6. (SBU) Lenyibi acknowledged there was frustration over
services and said officials sometimes unrealistically
promised quick action. But he was satisfied that
progress was being made at an acceptable pace. "What
communities want to see is visibility of leadership," he
said, which means that he often scurries into the field
responding to complaints. Just before speaking with the
Reporting Officer he visited the Soul City neighborhood,
where he got an earful from residents recently resettled
in new government housing. Among the litany of problems
they told the Reporting Officer, who visited soon after
the mayor, were no electricity, poorly constructed
homes, frequent flooding and faulty plumbing.

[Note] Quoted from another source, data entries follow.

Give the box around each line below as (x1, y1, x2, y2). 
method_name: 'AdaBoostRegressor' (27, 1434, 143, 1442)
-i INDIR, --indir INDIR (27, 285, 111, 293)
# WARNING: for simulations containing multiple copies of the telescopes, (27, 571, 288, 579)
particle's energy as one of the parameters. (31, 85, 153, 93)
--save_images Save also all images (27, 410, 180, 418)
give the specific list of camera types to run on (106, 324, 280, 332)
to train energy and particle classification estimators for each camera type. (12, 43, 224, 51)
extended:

7. (SBU) Sophia Elizabeth Veldtman, a mother of four who
moved into a new Soul City home a year ago, used a broom
as a pointer to show where the walls were cracking and
the cement was falling out. She said that her home
flooded when the rains come. Still, she was thankful she
no longer lives in a makeshift shack in a nearby
shantytown. "I can?t say it is bad. I am just happy with
what the government gave me." Similar sentiments were
heard from other Soul City residents, and when Poppy
Mlambo, speaker of the Sol Plaatje Municipal Council,
drove up in her metallic-red Toyota compact SUV, the few
residents who gathered around treated her with respect.
Yet there was little overt sign of enthusiasm for the
ANC in Soul City other than a sea of campaign posters,
and it was jarring to see a smattering of DA campaign
posters plastered to the walls of homes funded by the
ANC government.

--------------
? And Ensuing Anger
--------------


8. (SBU) The mood was uglier in parts of Greenpoint, an
informal settlement of corrugated-metal shacks just
outside Kimberley proper where residents, many of them
mixed race, earlier threatened to boycott the election
because of lack of services. Their primary complaint was
the continued use of a single communal "bucket" toilet,
whose description by locals so nauseated the Reporting
Officer that he declined to investigate himself. "I
won?t vote March 1," said a man named August as he
repaired a bed headboard in his yard. "Eleven years
voting and my life is still the same. We?re like
stepladders for the politicians." Other Greenpoint
residents who have moved into new, government-supplied
homes were less agitated but still waiting to finally
get electricity. "I can?t use a television, I can?t use
a fridge, I can?t use an iron kettle," Nick Williams,
64, said while standing outside his ramshackle
convenience store.


9. (SBU) Perhaps the most serious local protest over
services came last year when residents of Roodepan
township in northwest Kimberley blocked streets with
burning tires to protest service cuts to those who
couldn?t pay. Romeo Ackeer, whose wife is the local ACDP
candidate for municipal council, said he hears lots of
complaints from residents whose electricity and water
have been turned off. "People are sick and tired. They
don?t want to vote." Immanuel Mokallee, a neighborhood
ANC leader whose lovely home includes a veranda lined
with hedges and pink vincas, saw it differently,
pointing to paved roads and a new community multipurpose
center as recent improvements. He said government was
broadening services as fast as its limited resources
allowed.


10. (SBU) Comment: Many of Sol Plaatje municipality?s
neediest people believe the ANC has not been
sufficiently responsive to their requests for improved
services and housing. While this has only rarely led to
protests and does not endanger the ANC?s local political
dominance in the near term, there can be little doubt
that the ANC risks a further erosion of prestige among
an important core constituency should its perceived
performance not improve. End Comment.